There’s something deeper though that I would like to point out: it has to do with remembering. I love notating music because not only do I not have the money to immediately invest in all of the equipment I need to record at my leisure, but because notation offers a way to memorialize music and gives others the freedom to explore someone else’s musical idea and build upon it. Ah, there it is: memorials.
Notation is a type of memorial. It helps us to recall a melody. In the same way, writing helps us to recall thought processes and experiences. I think that God likes memorials. When He shows Himself faithful to keep His promises to us, we should make memorials to remember His faithfulness. Memorials of God’s faithfulness help us to not only remember what He’s done, but also to share that experience with others so that they can then have the boldness to seek out their own experiences with God in relation to His promises.
With that in mind, let me share with you a recent memorial that I have made.
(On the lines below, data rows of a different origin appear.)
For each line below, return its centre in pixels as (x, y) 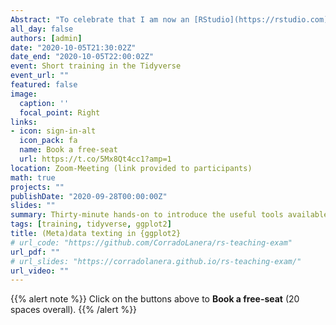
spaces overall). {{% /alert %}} (74, 310)
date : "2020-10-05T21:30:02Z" (73, 47)
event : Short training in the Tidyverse (96, 66)
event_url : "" (40, 76)
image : (24, 94)
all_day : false (42, 29)
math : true (33, 177)
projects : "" (37, 187)
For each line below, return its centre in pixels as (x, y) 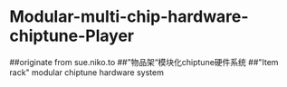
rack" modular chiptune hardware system (87, 72)
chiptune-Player (72, 36)
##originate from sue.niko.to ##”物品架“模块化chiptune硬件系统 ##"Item (144, 62)
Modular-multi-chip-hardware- (129, 17)
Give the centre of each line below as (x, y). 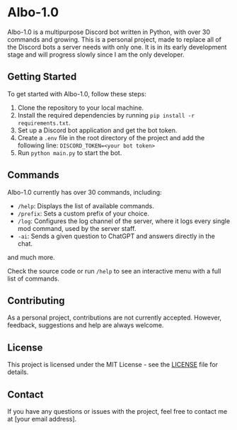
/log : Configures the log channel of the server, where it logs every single (124, 221)
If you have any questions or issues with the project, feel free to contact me (117, 411)
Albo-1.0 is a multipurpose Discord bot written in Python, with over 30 (109, 32)
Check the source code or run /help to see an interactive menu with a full (114, 271)
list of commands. (34, 278)
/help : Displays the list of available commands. (86, 205)
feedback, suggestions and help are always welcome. (86, 325)
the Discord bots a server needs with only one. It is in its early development (117, 47)

It’s about surrendering to God’s authority over every part of our lives. I recently came to the realization that I was addicted to the feeling of sorrow. I actually subconsciously enjoyed the sensation of feeling bad. It didn’t make sense. In one breath I would be claiming the joy of the Lord as my strength and in the next I would continue to wallow in my past hurt. Of course, as a believer, it is most certainly true that the joy of the Lord is my strength, but if I refuse to give Him my hurt and sorrow, then I prevent the power of God from working in my life. I don’t want to be the one standing in the way of God’s miracles.
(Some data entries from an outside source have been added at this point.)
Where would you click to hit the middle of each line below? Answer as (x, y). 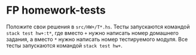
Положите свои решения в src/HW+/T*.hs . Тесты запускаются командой (98, 27)
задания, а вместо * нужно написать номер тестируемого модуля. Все (97, 39)
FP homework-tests (56, 10)
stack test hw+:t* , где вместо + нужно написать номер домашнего (93, 33)
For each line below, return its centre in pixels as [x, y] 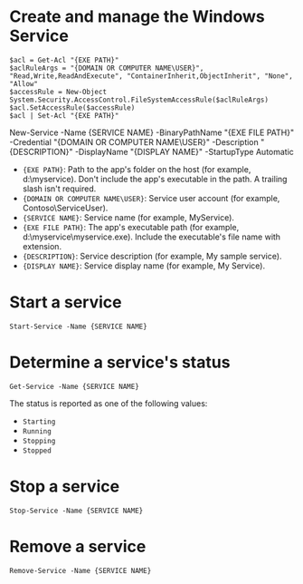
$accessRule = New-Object [58, 92]
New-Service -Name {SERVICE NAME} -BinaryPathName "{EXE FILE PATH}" [152, 132]
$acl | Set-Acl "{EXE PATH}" [64, 115]
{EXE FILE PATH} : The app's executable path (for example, [131, 227]
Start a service [66, 302]
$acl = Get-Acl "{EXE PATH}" [64, 60]
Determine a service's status [120, 362]
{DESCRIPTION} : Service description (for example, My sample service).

So, after coming to this realization, I wrote a song about it. A song expressing my soul cry to recognize Jesus Christ as the God of my sorrow (as in “God over” or “in authority, in charge over”). He is not just the God of my joy, He is the God of my sorrow too. He is Lord over the entirety of my life, but since sorrow is an area I’m learning to let go of, it is particularly meaningful for me to recognize Him as God of my sorrow. I have since notated the melody as a memorial—a memorial to remember the song, but more importantly to remember what He has done in my life. This is the power of memorials.